StudySmarter Expert Advice🤫
We think this is how you could land Machine Learning Manager, London London
✨Tip Number 1
Familiarise yourself with Isomorphic Labs' mission and values. Understanding their focus on AI-driven drug discovery and the importance they place on collaboration will help you align your responses during interviews, showcasing how your personal values resonate with theirs.
✨Tip Number 2
Highlight your leadership experience in machine learning projects. Be prepared to discuss specific examples where you've successfully guided teams, as this role requires strong mentorship and technical direction.
✨Tip Number 3
Stay updated on the latest advancements in machine learning and MLOps. Being able to discuss recent trends or technologies that could enhance drug discovery will demonstrate your commitment to innovation and problem-solving.
✨Tip Number 4
Prepare for cross-functional collaboration discussions. Since the role involves working closely with researchers from various fields, think of examples where you've successfully collaborated with diverse teams to achieve a common goal.
We think you need these skills to ace Machine Learning Manager, London London
Some tips for your application 🫡
Tailor Your CV:Make sure your CV highlights relevant experience in machine learning and software engineering. Focus on your leadership roles, technical skills, and any projects that align with drug discovery or AI applications.
Craft a Compelling Cover Letter:In your cover letter, express your passion for machine learning and its impact on human health. Mention specific experiences that demonstrate your ability to lead teams and innovate in the field of AI.
Showcase Technical Skills:Clearly outline your proficiency in Python and any machine learning frameworks you’ve used. Include examples of scalable ML systems you've designed or deployed, especially in production environments.
Highlight Collaborative Experience:Isomorphic Labs values collaboration across disciplines.
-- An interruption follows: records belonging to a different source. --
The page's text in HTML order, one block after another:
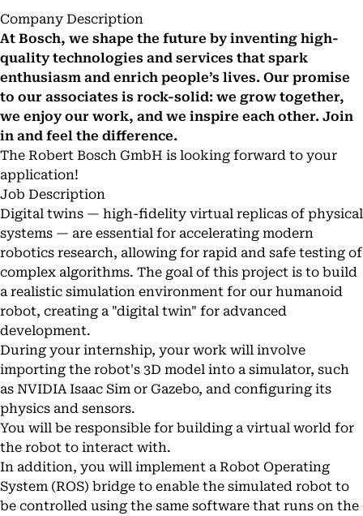
Company Description
At Bosch, we shape the future by inventing high-
quality technologies and services that spark
enthusiasm and enrich people’s lives. Our promise
to our associates is rock-solid: we grow together,
we enjoy our work, and we inspire each other. Join
in and feel the difference.
The Robert Bosch GmbH is looking forward to your
application!
Job Description
Digital twins — high-fidelity virtual replicas of physical
systems — are essential for accelerating modern
robotics research, allowing for rapid and safe testing of
complex algorithms. The goal of this project is to build
a realistic simulation environment for our humanoid
robot, creating a "digital twin" for advanced
development.
During your internship, your work will involve
importing the robot's 3D model into a simulator, such
as NVIDIA Isaac Sim or Gazebo, and configuring its
physics and sensors.
You will be responsible for building a virtual world for
the robot to interact with.
In addition, you will implement a Robot Operating
System (ROS) bridge to enable the simulated robot to
be controlled using the same software that runs on the
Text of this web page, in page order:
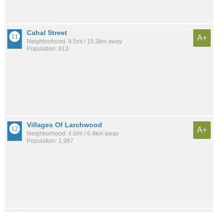
Cahal Street
Neighborhood: 9.5mi / 15.3km away
Population: 813
A+
Villages Of Larchwood
Neighborhood: 4.0mi / 6.4km away
Population: 1,987
A+
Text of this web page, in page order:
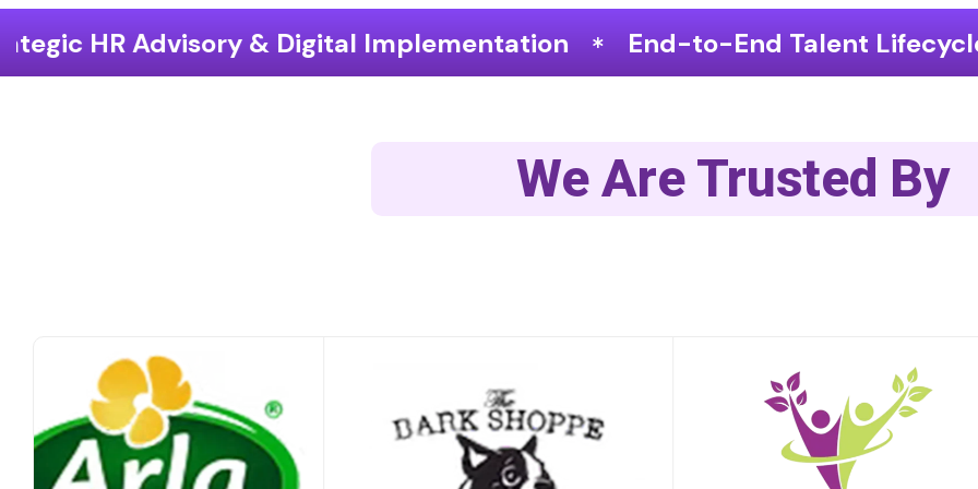
Digital Implementation End-to-End Talent Lifecycle Optimization
We Are Trusted By
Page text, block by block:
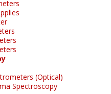
(Optical)
Spectroscopy
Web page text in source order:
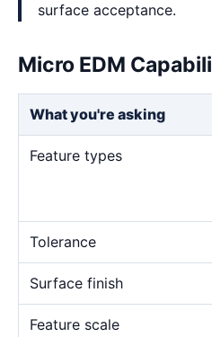
surface acceptance.
Micro EDM
What you're asking
Feature types
Tolerance
Surface finish
Feature scale
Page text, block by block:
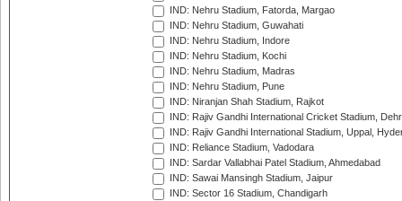
IND: Nehru Stadium, Fatorda, Margao
IND: Nehru Stadium, Guwahati
IND: Nehru Stadium, Indore
IND: Nehru Stadium, Kochi
IND: Nehru Stadium, Madras
IND: Nehru Stadium, Pune
IND: Niranjan Shah Stadium, Rajkot
IND: Rajiv Gandhi International Cricket Stadium,
IND: Rajiv Gandhi International Stadium, Uppal,
IND: Reliance Stadium, Vadodara
IND: Sardar Vallabhai Patel Stadium, Ahmedabad
IND: Sawai Mansingh Stadium, Jaipur
IND: Sector 16 Stadium, Chandigarh
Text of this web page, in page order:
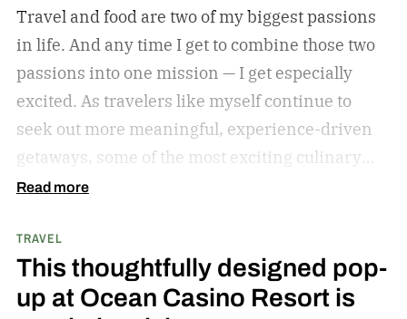
Travel and food are two of my biggest passions
in life. And any time I get to combine those two
passions into one mission — I get especially
excited. As travelers like myself continue to
seek out more meaningful, experience-driven
getaways, some of the most exciting culinary
discoveries are taking place beyond the world’s
regions and coastal towns celebrated for their
seafood traditions to unexpected resort
destinations blending luxury hospitality with
Read more
TRAVEL
This thoughtfully designed pop-
up at Ocean Casino Resort is
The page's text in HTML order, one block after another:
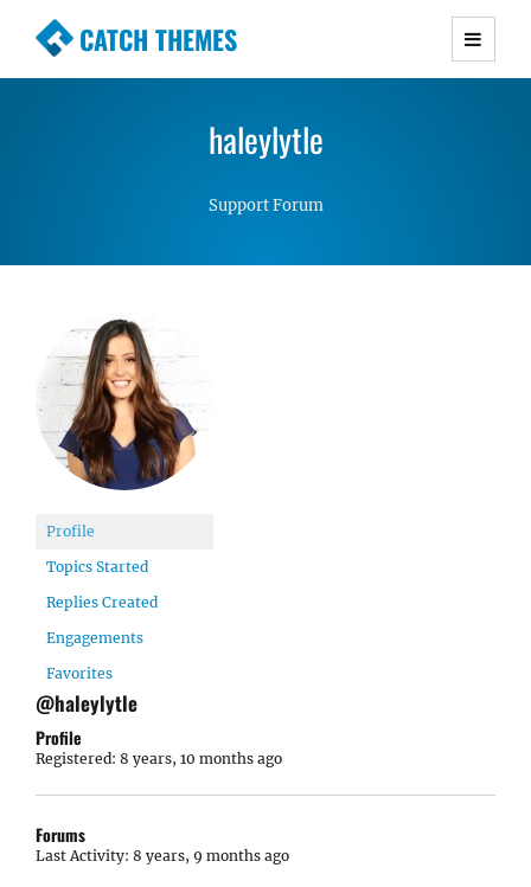
CATCH THEMES
Premium Responsive WordPress Themes with
Simple, Clean and Lightweight Responsive
haleylytle
Support Forum
Profile
Topics Started
Replies Created
Engagements
Favorites
@haleylytle
Profile
Registered: 8 years, 10 months ago
Forums
Last Activity: 8 years, 9 months ago
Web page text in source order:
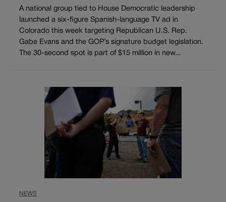
A national group tied to House Democratic leadership
launched a six-figure Spanish-language TV ad in
Colorado this week targeting Republican U.S. Rep.
Gabe Evans and the GOP’s signature budget legislation.
The 30-second spot is part of $15 million in new...
NEWS
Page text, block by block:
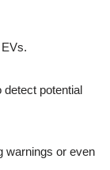
potential
warnings or even
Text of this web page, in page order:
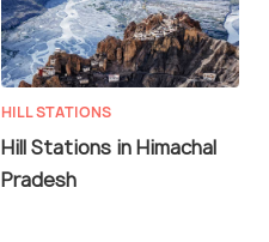
HILL STATIONS
Hill Stations in Himachal
Pradesh
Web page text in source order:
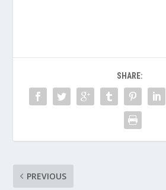
SHARE:
PREVIOUS
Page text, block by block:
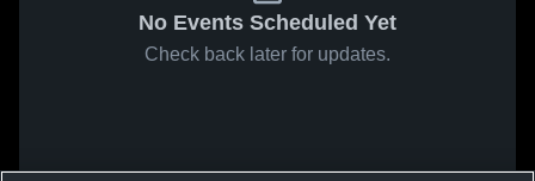
No Events Scheduled Yet
Check back later for updates.
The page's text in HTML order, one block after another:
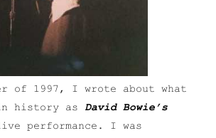
of 1997, I wrote about what
history as David Bowie’s
performance. I was
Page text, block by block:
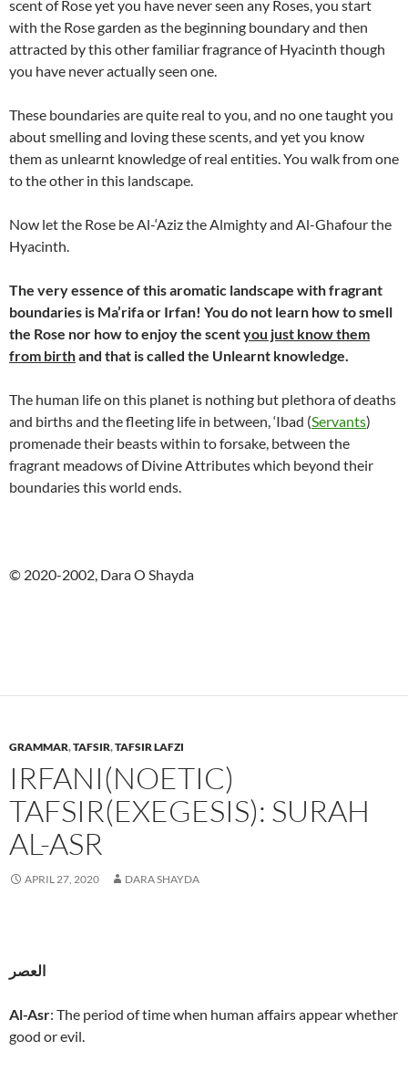
scent of Rose yet you have never seen any Roses, you start
with the Rose garden as the beginning boundary and then
attracted by this other familiar fragrance of Hyacinth though
you have never actually seen one.
These boundaries are quite real to you, and no one taught you
about smelling and loving these scents, and yet you know
them as unlearnt knowledge of real entities. You walk from one
to the other in this landscape.
Now let the Rose be Al-‘Aziz the Almighty and Al-Ghafour the
Hyacinth.
The very essence of this aromatic landscape with fragrant
boundaries is Ma’rifa or Irfan! You do not learn how to smell
the Rose nor how to enjoy the scentyou just know them
from birthand that is called the Unlearnt knowledge.
The human life on this planet is nothing but plethora of deaths
and births and the fleeting life in between, ‘Ibad (Servants)
promenade their beasts within to forsake, between the
fragrant meadows of Divine Attributes which beyond their
boundaries this world ends.
© 2020-2002, Dara O Shayda
GRAMMAR,TAFSIR,TAFSIR LAFZI
IRFANI(NOETIC)
TAFSIR(EXEGESIS): SURAH
AL-ASR
APRIL 27, 2020 DARA SHAYDA
العصر
Al-Asr: The period of time when human affairs appear whether
good or evil.
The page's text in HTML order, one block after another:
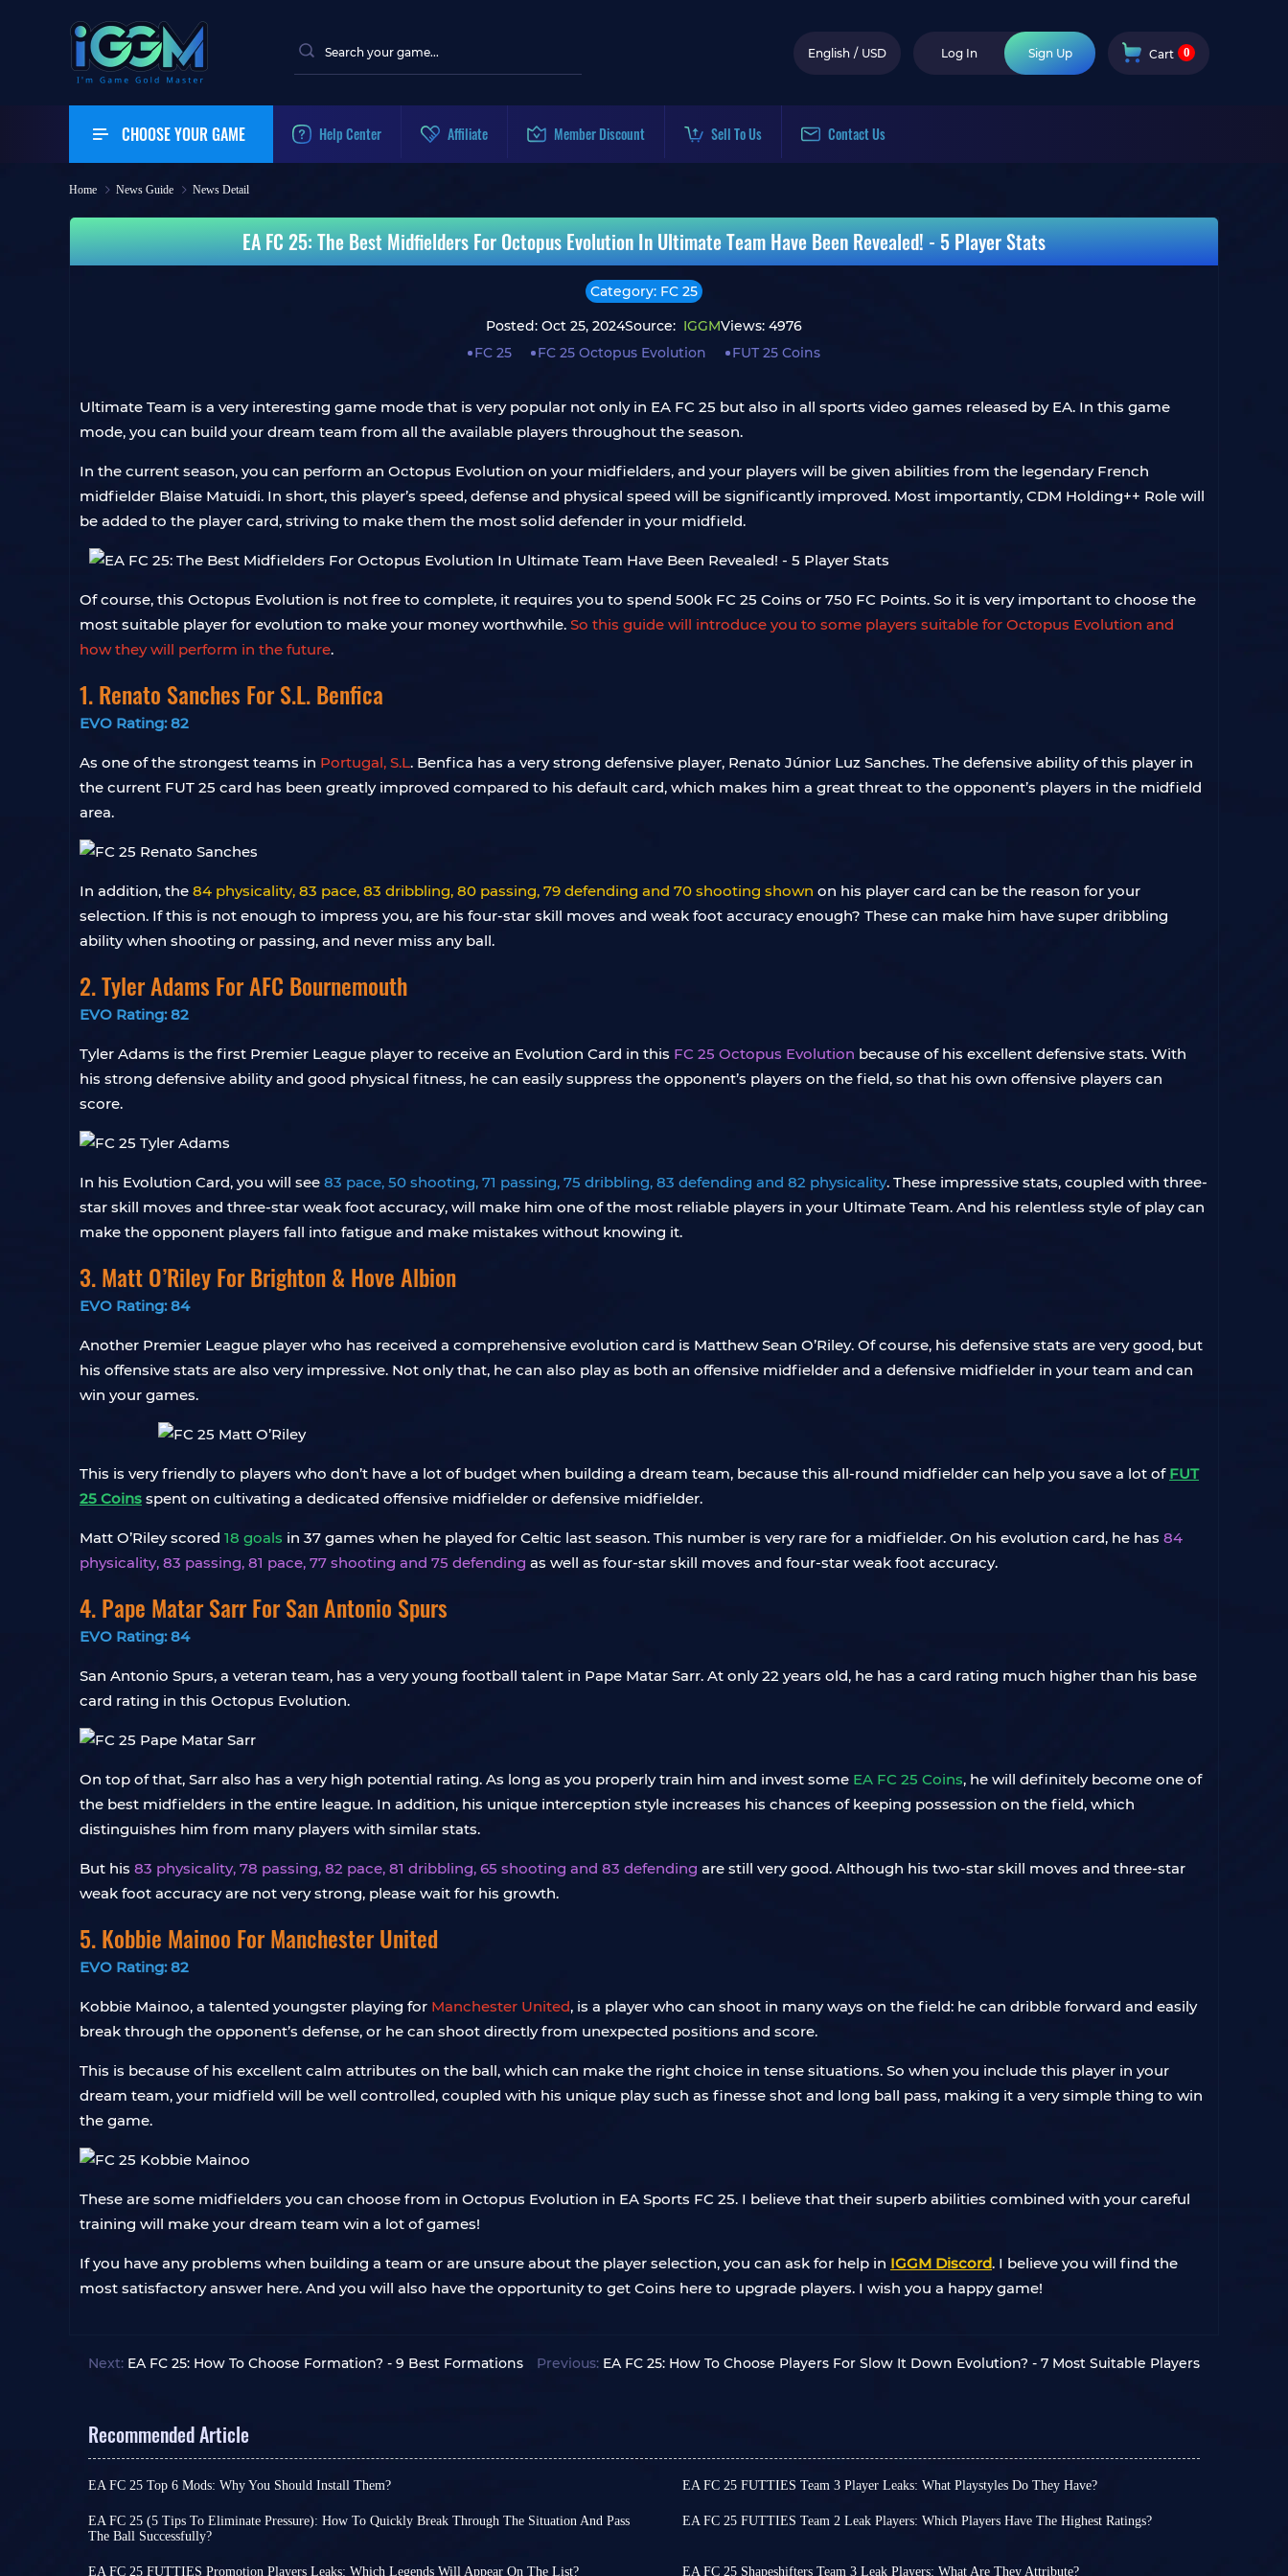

Share examples of how you've worked with cross-functional teams, particularly in scientific or research settings, to achieve common goals.
How to prepare for a job interview at Isomorphic Labs Limited
✨Showcase Your Technical Leadership
As a Machine Learning Manager, you'll need to demonstrate your ability to lead and mentor teams. Prepare examples of how you've guided engineering teams in the past, focusing on your approach to fostering collaboration and innovation.
✨Understand the Company’s Mission
Isomorphic Labs is focused on using AI for drug discovery. Familiarise yourself with their projects and values, and be ready to discuss how your experience aligns with their mission to solve diseases through innovative technology.
✨Prepare for Technical Questions
Expect in-depth questions about machine learning concepts, algorithms, and best practices. Brush up on your knowledge of frameworks like TensorFlow and PyTorch, and be prepared to discuss your experience with MLOps tools and scalable ML systems.
✨Demonstrate Problem-Solving Skills
Be ready to tackle hypothetical scenarios related to drug discovery and machine learning challenges. Think through your problem-solving process and articulate how you would approach complex issues in a collaborative environment.